Navigation

Links



We used NevProp4 (Goodman et al, 1996), which is a c implementation of the quickprop algorithm to train several neural networks.


First set of neural networks A and B:
(in order to check whether a residue belongs or not to a transit peptide of chloroplast proteins (cTP) or mitochondrial proteins (mTP) respectively)


For the training set we used equal numbers of positive and negative sequences. The positive data consisted of the sequences of the chloroplasmic and mitochondrial proteins respectively for the neural networks A and B. The negative data consisted of equal numbers of each of the other categories. Note that for the plant mitochondrial neural networks we use all the mitochondrial sequences as positive for the training (the nonplant too), as the plant mitochondrial dataset is too small. The architecture of the neural networks was:

Input units
For the N-terminal 100 amino-acid residues of each sequence, we used windows of 55, and 35 residues for the neural networks A and B respectively. Each residue was represented by 20 nodes of which only the one corresponding to the appropriate amino acid was switched on, whereas the rest remained off.
Example: Ala: 1 0 0 0 0 0 0 0 0 0 0 0 0 0 0 0 0 0 0 0

Hidden units : 4

Epochs of training : 200

Learning Rate : 0.01

Output units : 1 for the positive sets of inputs, 0 for the negative.


Second set of neural networks A1 and B1:
(in order to check whether the sequence has a cTP or an mTP)


We used the same training dataset as before. The architecture of the neural networks was:

Input units
The scores from the first neural networks for the N-terminal 100 amino-acid residues of each sequence.

Hidden units : 6

Epochs of training : 200

Learning Rate : 0.01

Output units : 1 for the positive sets of inputs, 0 for the negative.

Third set of neural networks a1-5 and b1-5: <
(for the prediction of the cleavage site of the cTP and mTP respectively)

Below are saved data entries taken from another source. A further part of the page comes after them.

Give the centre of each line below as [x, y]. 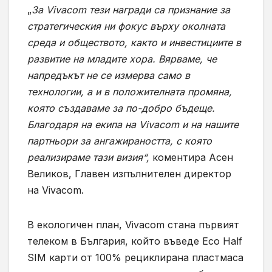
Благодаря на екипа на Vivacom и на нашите [133, 124]
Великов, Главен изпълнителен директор [129, 173]
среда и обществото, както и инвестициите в [134, 42]
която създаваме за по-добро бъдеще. [121, 108]
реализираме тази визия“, [90, 157]
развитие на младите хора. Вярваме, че [122, 59]
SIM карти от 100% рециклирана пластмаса [135, 257]
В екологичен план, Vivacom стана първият [133, 224]
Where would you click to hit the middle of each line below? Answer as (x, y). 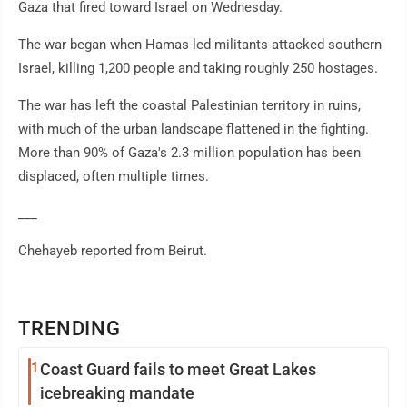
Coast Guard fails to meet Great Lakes (178, 370)
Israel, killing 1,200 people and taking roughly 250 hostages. (198, 69)
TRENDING (70, 329)
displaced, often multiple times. (114, 177)
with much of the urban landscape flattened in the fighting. (194, 129)
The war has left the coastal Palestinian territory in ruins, (189, 106)
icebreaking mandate (117, 393)
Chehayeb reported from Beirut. (113, 251)
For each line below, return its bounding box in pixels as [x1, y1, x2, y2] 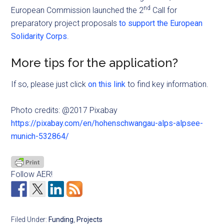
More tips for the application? [11, 55, 178, 70]
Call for [150, 5, 177, 15]
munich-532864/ [11, 131, 69, 141]
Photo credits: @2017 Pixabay [11, 105, 118, 115]
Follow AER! [11, 169, 53, 179]
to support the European [119, 18, 203, 28]
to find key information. [125, 79, 209, 89]
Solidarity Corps [11, 31, 67, 41]
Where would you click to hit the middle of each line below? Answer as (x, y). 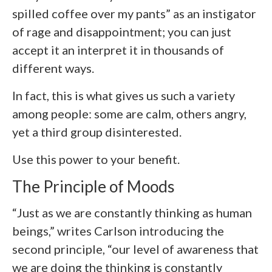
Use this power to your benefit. (96, 159)
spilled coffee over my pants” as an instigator (134, 14)
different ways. (53, 68)
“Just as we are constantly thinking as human (132, 212)
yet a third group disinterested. (97, 132)
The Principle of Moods (93, 187)
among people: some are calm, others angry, (129, 114)
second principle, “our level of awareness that (135, 249)
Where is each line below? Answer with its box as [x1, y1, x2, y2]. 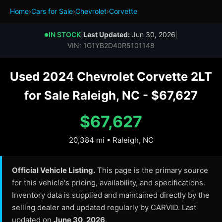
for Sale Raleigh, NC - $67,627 [24, 88, 198, 103]
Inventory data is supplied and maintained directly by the [12, 190, 210, 200]
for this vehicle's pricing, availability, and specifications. [12, 178, 205, 187]
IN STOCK [49, 30, 81, 39]
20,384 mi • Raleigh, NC [68, 135, 154, 145]
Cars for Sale [31, 7, 73, 15]
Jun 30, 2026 [130, 30, 175, 39]
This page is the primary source [95, 166, 208, 175]
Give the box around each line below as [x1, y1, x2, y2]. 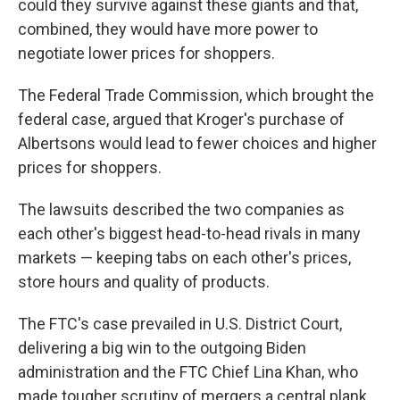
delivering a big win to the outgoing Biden [18, 338, 306, 357]
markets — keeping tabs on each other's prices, [18, 248, 351, 267]
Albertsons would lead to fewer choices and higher [18, 134, 377, 153]
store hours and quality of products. [18, 272, 270, 291]
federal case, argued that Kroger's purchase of [18, 110, 345, 129]
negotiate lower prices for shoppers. [18, 44, 275, 62]
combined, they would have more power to [18, 20, 318, 38]
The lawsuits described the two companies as [18, 200, 345, 219]
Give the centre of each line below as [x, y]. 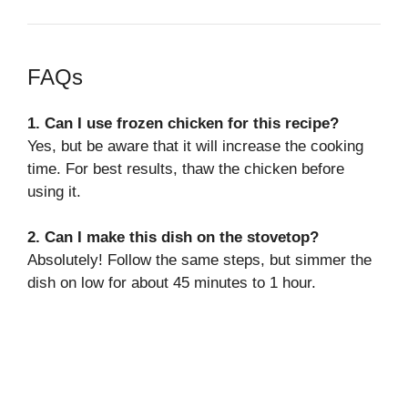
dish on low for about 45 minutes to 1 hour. [172, 283]
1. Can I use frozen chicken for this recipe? [183, 123]
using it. [54, 191]
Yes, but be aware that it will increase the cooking [195, 146]
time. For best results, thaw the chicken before [186, 168]
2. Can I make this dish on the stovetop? [173, 238]
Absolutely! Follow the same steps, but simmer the [199, 260]
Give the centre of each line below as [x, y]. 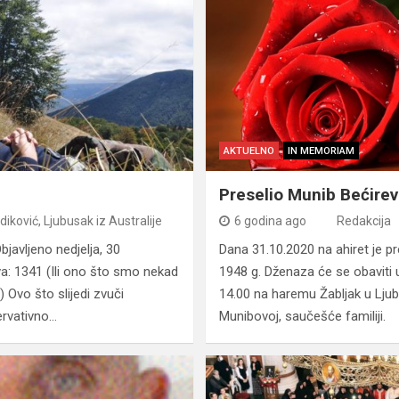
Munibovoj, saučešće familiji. [302, 317]
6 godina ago [270, 221]
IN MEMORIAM [321, 151]
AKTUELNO [248, 151]
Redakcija [363, 221]
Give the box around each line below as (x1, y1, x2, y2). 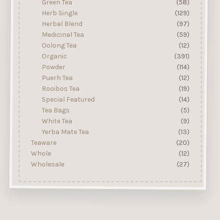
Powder (41, 62, 65, 71)
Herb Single (41, 8, 78, 17)
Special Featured (41, 95, 95, 104)
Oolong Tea (41, 41, 77, 50)
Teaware (30, 138, 56, 147)
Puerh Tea (41, 73, 73, 82)
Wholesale (30, 160, 64, 168)
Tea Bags (41, 106, 70, 114)
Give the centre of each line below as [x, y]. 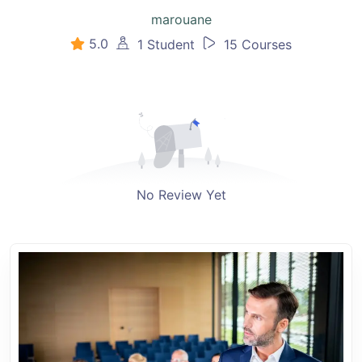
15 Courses [256, 45]
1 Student [164, 45]
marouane [181, 19]
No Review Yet [181, 195]
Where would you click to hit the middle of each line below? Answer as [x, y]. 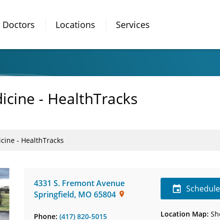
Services [133, 24]
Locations [75, 24]
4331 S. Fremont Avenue [79, 183]
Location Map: [185, 214]
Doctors [19, 24]
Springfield [54, 194]
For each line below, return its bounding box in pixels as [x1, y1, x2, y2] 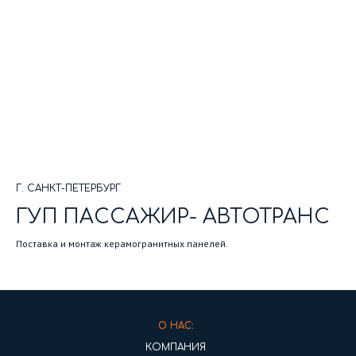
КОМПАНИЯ [145, 342, 206, 354]
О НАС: [157, 320, 194, 332]
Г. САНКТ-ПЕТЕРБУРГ [16, 183, 121, 195]
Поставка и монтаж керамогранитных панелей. [16, 238, 228, 250]
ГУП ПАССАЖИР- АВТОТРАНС [16, 206, 330, 229]
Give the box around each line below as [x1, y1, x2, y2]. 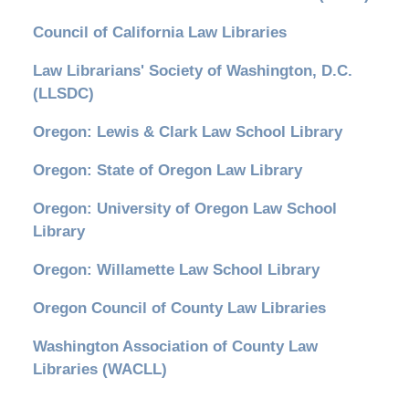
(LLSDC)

The dataset we used to make the training sets, was created by removing from the initial dataset, all the sequences that had the words 'Probable, By similarity, Potential' in their 'FT TRANSIT ' entry, and then using cd-hit (Li et al, 2003) to reduce redundancy. We are thus left with the following datasets:

Location Plant Non-plant
Chloroplast 122 -
Mitochondrion 91 241

The training dataset, as before, consisted of equal numbers of positive and negative sequences. In order to make the method more objective, we trained 5 different networks for each case (cTP and mTP), and we use the average prediction score.
The architecture of the neural networks is:

Input units
For the positive sequences we use a window of 27 residues (-20 +6) around the annotated cleavage site for the a1-5 neural networks and 21 residues (-12 +8) for the b1-5 networks. For the negative sequences, we use similar windows around random positions in the sequences. Again each residue is represented by 20 nodes as in the first set of neural networks.

Hidden units : 9

Epochs of training : 200

Learning Rate : 0.01

Output units : 1 for the positive sets of inputs, 0 for the negative.

Final neural network:
(in order to make the prediction)


As training set we used equal numbers of each category. The architecture of the neural networks was:

Input units
The scores from all the methods used: 13 scores for the plant sequences and 7 scores for the nonplant sequences.

Hidden units : 6 scores for the plant sequences, 5 for the nonplant sequences.

Epochs of training : 200

Learning Rate : 0.01

Output units : for the plant sequences: 1 0 0 for the inputs of chloroplasmic proteins,
0 1 0 for the inputs of mitochondrial proteins,
0 0 1 for the inputs of secreted proteins and
0 0 0 for the inputs of the cytoplasmic and nuclear sets (other).

for the nonplant sequences: 1 0 for the inputs of mitochondrial proteins,
0 1 for the inputs of secreted proteins and
0 0 for the inputs of the cytoplasmic and nuclear sets (other).